Il n’est pas question de diviser pour régner dans l’éternel souvenir, mais de diviser pour mieux rapprocher. Le deuil est un passage éprouvant, que Maïwenn aborde avec une certaine sensibilité et une proximité qu’on lui reconnaît. Et pourtant, suite à son envol après « Le Bal des actrices », la réalisatrice s’accorde une liberté nerveuse dans l’approche de sa quête identitaire et son retour aux sources. Quelque chose lui échappe, car bien qu’elle soit toujours prometteuse, elle perd peut-être le souffle qui rendait ses œuvres vivantes et organiques. Ici, il faudra patienter un moment et se laisser distraire par le dysfonctionnement familial pour se rendre compte qu’il y aura peu à récolter. Cela vaut pour la sensibilité de chacun, mais une approche plus spirituelle sera requise afin de saisir le recul nécessaire, auquel l’autofiction nous invite.
Lorsqu’Emir, le pilier paternel de la famille, s’éteint soudainement, la douleur répond instantanément aux proches. Chacun, à sa manière, puisera dans ce qui les rapprochait de cet être exceptionnel, qui grâce à son existence, son parcours et son énergie, laisse un lourd testament culturel. C’est ce que le personnage de Maïwenn, Neige, entrevoit dans sa vision du deuil et le respect de l’homme qui l’a élevé. Emir constitue ainsi un pivot et un message qui pousse sa divorcée de fille dans une crise existentielle, qu’elle développe notamment à travers une crise alimentaire. Il n’y a plus que le voyage vers ses racines qui l’obsède, à tel point que son thé à la menthe finira par empoisonner son esprit et son mode de vie. Les liens familiaux deviennent alors l’un des enjeux majeurs du récit, où se succèderont retrouvailles, conflits et réparations. En restant fidèle à ce schéma, il y a de quoi alléger toute la surcharge émotionnelle d’une famille qui se détourne de l’esprit collectif, afin de mieux répondre à la problématique identitaire, propre à chaque individu.
Le film se penche généreusement sur la question, mais au profit d’une seule personne, Neige.

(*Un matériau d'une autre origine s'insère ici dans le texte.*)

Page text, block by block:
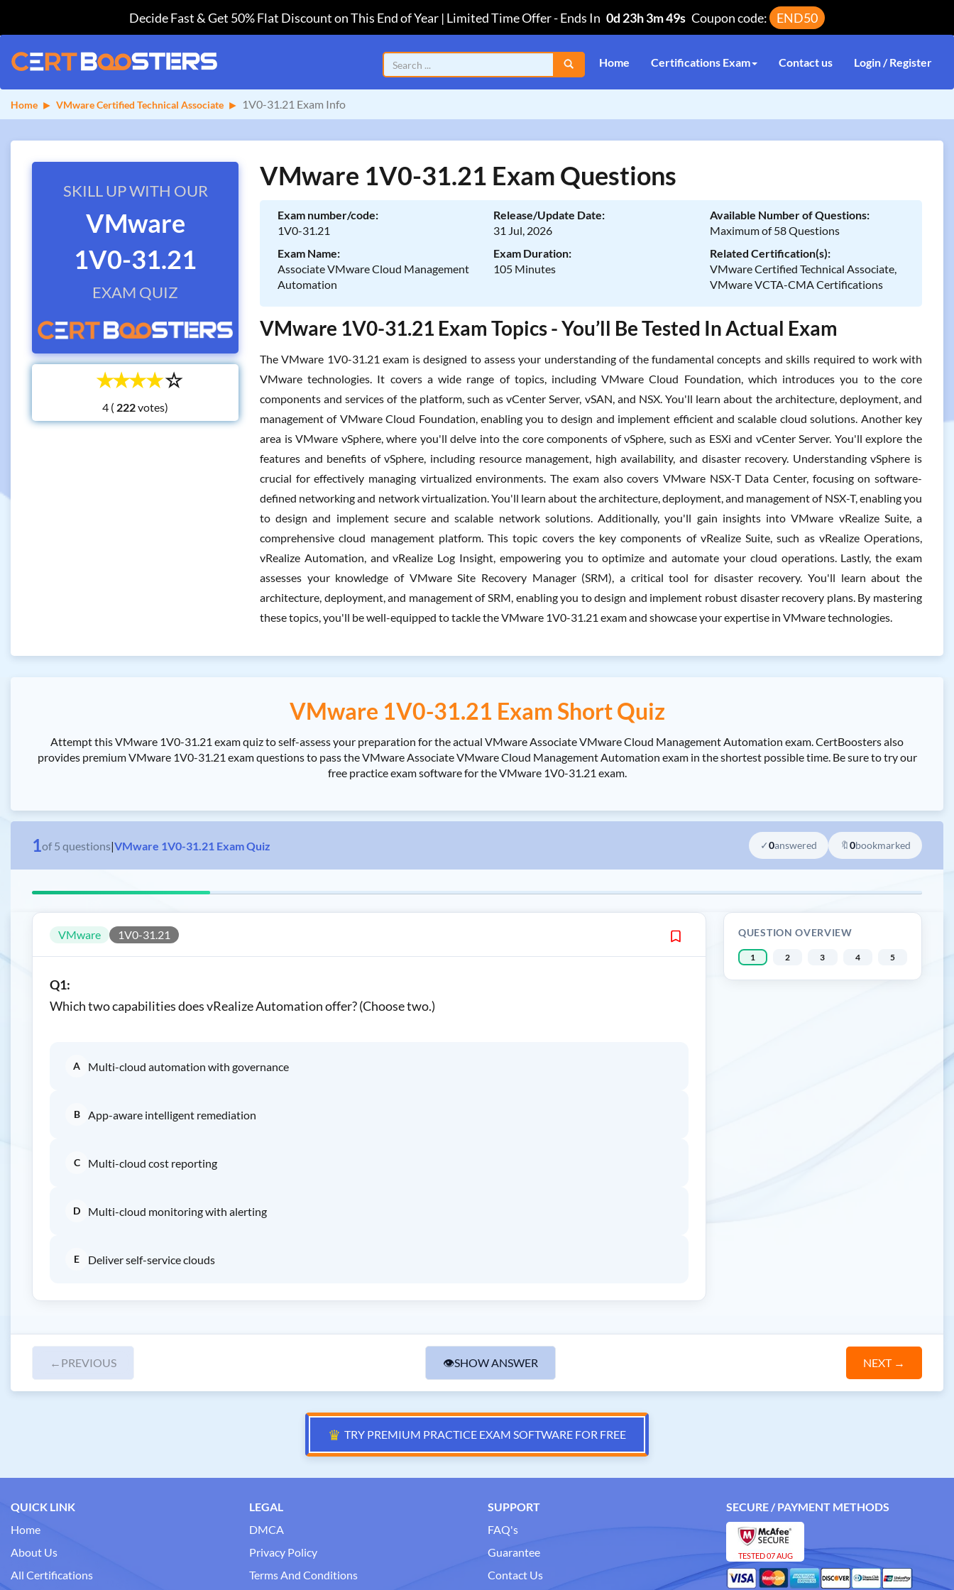
Decide Fast & Get 50% Flat Discount on This End of Year | Limited Time Offer-Ends In 0d 23h 3m 49s Coupon code: END50
Home Certifications Exam Contact us Login / Register
Home VMware Certified Technical Associate 1V0-31.21 Exam Info
SKILL UP WITH OUR
VMware
1V0-31.21
EXAM QUIZ
☆
☆
☆
☆
☆
4 ( votes)
VMware 1V0-31.21 Exam Questions
Exam number/code:
1V0-31.21
Release/Update Date:
31 Jul, 2026
Available Number of Questions:
Maximum of 58 Questions
Exam Name:
Associate VMware Cloud Management
Automation
Exam Duration:
105 Minutes
Related Certification(s):
VMware Certified Technical Associate,
VMware VCTA-CMA Certifications
VMware 1V0-31.21 Exam Topics - You’ll Be Tested In Actual Exam
The VMware 1V0-31.21 exam is designed to assess your understanding of the fundamental concepts and skills required to work with
VMware technologies. It covers a wide range of topics, including VMware Cloud Foundation, which introduces you to the core
components and services of the platform, such as vCenter Server, vSAN, and NSX. You'll learn about the architecture, deployment, and
management of VMware Cloud Foundation, enabling you to design and implement efficient and scalable cloud solutions. Another key
area is VMware vSphere, where you'll delve into the core components of vSphere, such as ESXi and vCenter Server. You'll explore the
features and benefits of vSphere, including resource management, high availability, and disaster recovery. Understanding vSphere is
crucial for effectively managing virtualized environments. The exam also covers VMware NSX-T Data Center, focusing on software-
defined networking and network virtualization. You'll learn about the architecture, deployment, and management of NSX-T, enabling you
to design and implement secure and scalable network solutions. Additionally, you'll gain insights into VMware vRealize Suite, a
comprehensive cloud management platform. This topic covers the key components of vRealize Suite, such as vRealize Operations,
vRealize Automation, and vRealize Log Insight, empowering you to optimize and automate your cloud operations. Lastly, the exam
assesses your knowledge of VMware Site Recovery Manager (SRM), a critical tool for disaster recovery. You'll learn about the
architecture, deployment, and management of SRM, enabling you to design and implement robust disaster recovery plans. By mastering
these topics, you'll be well-equipped to tackle the VMware 1V0-31.21 exam and showcase your expertise in VMware technologies.
VMware 1V0-31.21 Exam Short Quiz
Attempt this VMware 1V0-31.21 exam quiz to self-assess your preparation for the actual VMware Associate VMware Cloud Management Automation exam. CertBoosters also
provides premium VMware 1V0-31.21 exam questions to pass the VMware Associate VMware Cloud Management Automation exam in the shortest possible time. Be sure to try our
free practice exam software for the VMware 1V0-31.21 exam.
1of 5 questions|VMware 1V0-31.21 Exam Quiz ✓0answered 🔖0bookmarked
VMware 1V0-31.21
Q1:
Which two capabilities does vRealize Automation offer? (Choose two.)
A Multi-cloud automation with governance
B App-aware intelligent remediation
C Multi-cloud cost reporting
D Multi-cloud monitoring with alerting
E Deliver self-service clouds
QUESTION OVERVIEW
1 2 3 4 5
← PREVIOUS 👁SHOW ANSWER NEXT→
♛ TRY PREMIUM PRACTICE EXAM SOFTWARE FOR FREE
QUICK LINK
Home
About Us
All Certifications
LEGAL
DMCA
Privacy Policy
Terms And Conditions
SUPPORT
FAQ's
Guarantee
Contact Us
SECURE / PAYMENT METHODS
TESTED 07 AUG

Cette direction pourra en irriter plus d’un, car on la confondrait avec un égocentrisme mal placé. Si l’on se sentait un minimum impliqué dans cette soif de savoir, il y règne une atmosphère trop lisible et trop prévisible. Le calme avant la tempête et de l’humour pour gérer la pression. Les personnages de Caroline (Fanny Ardant), Lilah (Marine Vacth) et François (Louis Garrel) témoignent de ces caricatures et la plupart fonctionnent à merveille. C’est donc dans le choix d’isoler son héroïne que la réalisatrice manque sans doute de lucidité et de pertinence. En évinçant rapidement une partie des proches, la continuité prend un sévère coup de mou, notamment après des obsèques mouvementées. La fameuse croisade de Neige reste donc superficielle jusqu’à ce qu’on atteigne un dénouement attendu et poncé, dans l’intention de ponctuer ce qui lui a échappé tout ce temps. Ce qui la relie à ses racines ne se trouve évidemment pas dans la génétique, mais dans les liens du cœur et de l’esprit, justifiant ainsi l’exil libérateur, qui aurait mérité un acte plus complet et moins banal.
Il reste donc un sentiment d’inachevé dans cette fâcheuse démarche, qui appelle aux sentiments que l’on refoule et qu’on pourrait laisser exploser tôt ou tard. La question universelle de ses origines est indéniablement salvatrice et ludique, mais il manque un chaînon dans cette intrigue qui ne panse qu’à moitié cette douleur qui hante Neige et Maïwenn. Sacrifier ses liens familiaux mériterait plus qu’une parenthèse symbolique et brève. Ce que l’on extirpe de cette aventure intimiste, c’est tout de même la positivité de la réalisatrice, accompagnée de son co-scénariste Mathieu Demy, qui partagent un sentiment d’une grande pureté, mais qui trébuchent dans la transposition. Ainsi, « ADN » n’est probablement pas le plus abouti de ses œuvres, mais aura néanmoins l’honneur de susciter de l’intérêt dans un début d’introspection.